Heimatkunde: Mühlhäuser Uhrmacher erobert die Literaturwelt

Daniel Siegfried Pitschmann wurde am 12. Januar 1930 im niederschlesischen Grünberg (heute: Zielena Gora in Polen) geboren. Im Februar 1945 verschlug es die Familie des Tischlermeisters Daniel Pitschmann mit seiner Frau und den vier Kindern Siegfried, Karl-Heinz, Erika und Ruth nach Mühlhausen in Thüringen. Ein älterer Bruder war bereits im Krieg gefallen und eine jüngere Schwester gestorben.

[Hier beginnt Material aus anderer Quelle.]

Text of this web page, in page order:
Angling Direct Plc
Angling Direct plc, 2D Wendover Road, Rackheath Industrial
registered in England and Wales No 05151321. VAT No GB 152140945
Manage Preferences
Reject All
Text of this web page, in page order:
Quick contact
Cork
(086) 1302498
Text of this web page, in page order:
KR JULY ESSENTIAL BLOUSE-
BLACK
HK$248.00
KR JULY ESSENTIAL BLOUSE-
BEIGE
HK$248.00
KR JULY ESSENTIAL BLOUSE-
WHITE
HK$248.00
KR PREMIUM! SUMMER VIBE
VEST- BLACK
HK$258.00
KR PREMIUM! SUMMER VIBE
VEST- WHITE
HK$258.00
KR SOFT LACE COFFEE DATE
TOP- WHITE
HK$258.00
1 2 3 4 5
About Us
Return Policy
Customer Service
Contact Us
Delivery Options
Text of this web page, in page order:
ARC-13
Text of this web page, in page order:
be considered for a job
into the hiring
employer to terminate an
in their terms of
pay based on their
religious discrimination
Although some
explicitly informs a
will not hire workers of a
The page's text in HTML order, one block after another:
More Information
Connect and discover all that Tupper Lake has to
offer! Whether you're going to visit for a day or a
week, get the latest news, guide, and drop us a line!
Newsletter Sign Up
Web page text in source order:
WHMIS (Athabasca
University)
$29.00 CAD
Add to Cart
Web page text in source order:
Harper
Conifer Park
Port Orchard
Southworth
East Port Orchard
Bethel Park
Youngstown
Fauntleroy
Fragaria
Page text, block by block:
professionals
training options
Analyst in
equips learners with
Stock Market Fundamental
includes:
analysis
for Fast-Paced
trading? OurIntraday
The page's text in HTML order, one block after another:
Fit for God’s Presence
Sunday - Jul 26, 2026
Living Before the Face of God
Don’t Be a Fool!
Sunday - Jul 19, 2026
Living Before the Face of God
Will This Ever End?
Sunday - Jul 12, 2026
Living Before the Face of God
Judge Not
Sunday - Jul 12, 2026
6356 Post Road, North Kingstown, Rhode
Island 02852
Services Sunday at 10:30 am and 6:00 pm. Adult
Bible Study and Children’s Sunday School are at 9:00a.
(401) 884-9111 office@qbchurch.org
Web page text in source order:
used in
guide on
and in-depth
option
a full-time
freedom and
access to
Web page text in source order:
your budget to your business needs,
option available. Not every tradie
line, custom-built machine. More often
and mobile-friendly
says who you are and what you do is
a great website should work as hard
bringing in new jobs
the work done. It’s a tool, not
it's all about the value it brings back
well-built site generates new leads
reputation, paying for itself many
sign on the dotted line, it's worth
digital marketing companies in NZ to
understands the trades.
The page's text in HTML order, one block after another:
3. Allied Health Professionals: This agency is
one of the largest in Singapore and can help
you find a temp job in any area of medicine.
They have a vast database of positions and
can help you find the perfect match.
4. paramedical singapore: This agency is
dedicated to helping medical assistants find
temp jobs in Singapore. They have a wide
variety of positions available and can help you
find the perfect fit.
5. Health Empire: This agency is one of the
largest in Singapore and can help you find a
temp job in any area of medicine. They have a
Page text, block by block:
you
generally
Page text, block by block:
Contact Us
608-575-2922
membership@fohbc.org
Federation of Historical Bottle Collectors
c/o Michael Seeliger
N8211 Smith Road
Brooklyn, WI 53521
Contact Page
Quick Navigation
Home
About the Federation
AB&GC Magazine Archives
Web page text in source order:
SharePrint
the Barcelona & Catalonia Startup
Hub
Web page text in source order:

Somit sollte Siegfried Pitschmann zwölf Jahre in Mühlhausen verbringen. In seinen von Marie-Elisabeth Lüdde aufgezeichneten Erinnerungen "Verlustanzeige" äußert er rückblickend: "Und ich weiß noch, der größte Eindruck für mich war dieser mittelalterliche Stadtkern. (...) Und hier erlebte ich eine geschichtsträchtige Stadt, so wie ich sie nur aus der Literatur, aus Geschichten und aus Lesebüchern kannte. (...) Das war für mich ein richtiges Ur-Erlebnis, das mich sehr geprägt hat."
Uhrmacher, Tischler und Schriftsteller

Pitschmann erlernte 1946 bis 1950 den Beruf eines Uhrmachers bei dem Uhrmachermeister Arthur Rost (1880-1962) in der Linsenstraße 13, den er bis 1956 ausübte. Zwischenzeitlich arbeitete er bei seinem Vater in der Tischlerei. Pitschmann begann bereits in Mühlhausen zu schreiben. Er las am 10. Mai 1953 - am "Tag des freien Buches" - aus eigenen Manuskripten im Puschkinhaus, dem damaligen "Haus der DSF". Der junge Autor erhielt im gleichen Jahr den Anna-Seghers-Preis für seine Liebesgeschichte "Sieben ist eine gute Zahl". In der "Mühlhäuser Warte" (5/1959) - dem Monatsjournal des Kulturbundes - stellte den Autor der Kreisbibliothekar Hans Joachim Weinert (1911-1995) vor.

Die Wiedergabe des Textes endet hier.